## Your task
The expected output is each line from the one containing "Option festgelegten Seitenstil" to the last line of the data below, set down exactly, minus the pictures.

━━ Given information ━━

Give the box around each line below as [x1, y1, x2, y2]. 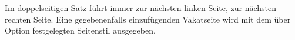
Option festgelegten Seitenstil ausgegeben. [5, 24, 156, 37]
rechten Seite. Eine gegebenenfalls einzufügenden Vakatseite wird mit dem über [5, 13, 291, 25]
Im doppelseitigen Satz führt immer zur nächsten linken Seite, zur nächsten [5, 2, 276, 13]
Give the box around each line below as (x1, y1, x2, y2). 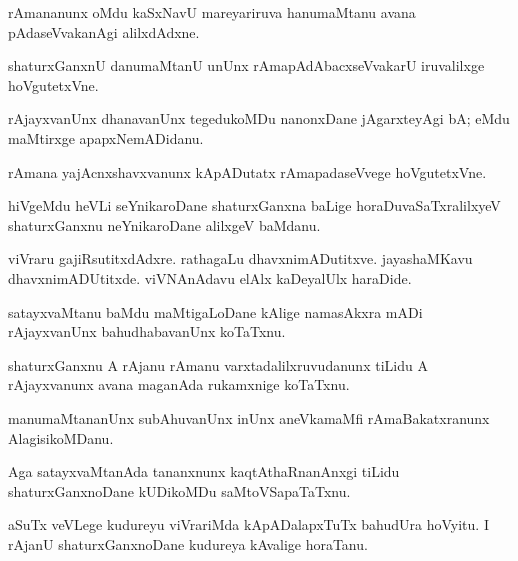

━━━

## Task result
Option festgelegten Seitenstil ausgegeben. [5, 24, 156, 37]
rechten Seite. Eine gegebenenfalls einzufügenden Vakatseite wird mit dem über [5, 13, 291, 25]
Im doppelseitigen Satz führt immer zur nächsten linken Seite, zur nächsten [5, 2, 276, 13]
Give the box around each line below as (x1, y1, x2, y2). 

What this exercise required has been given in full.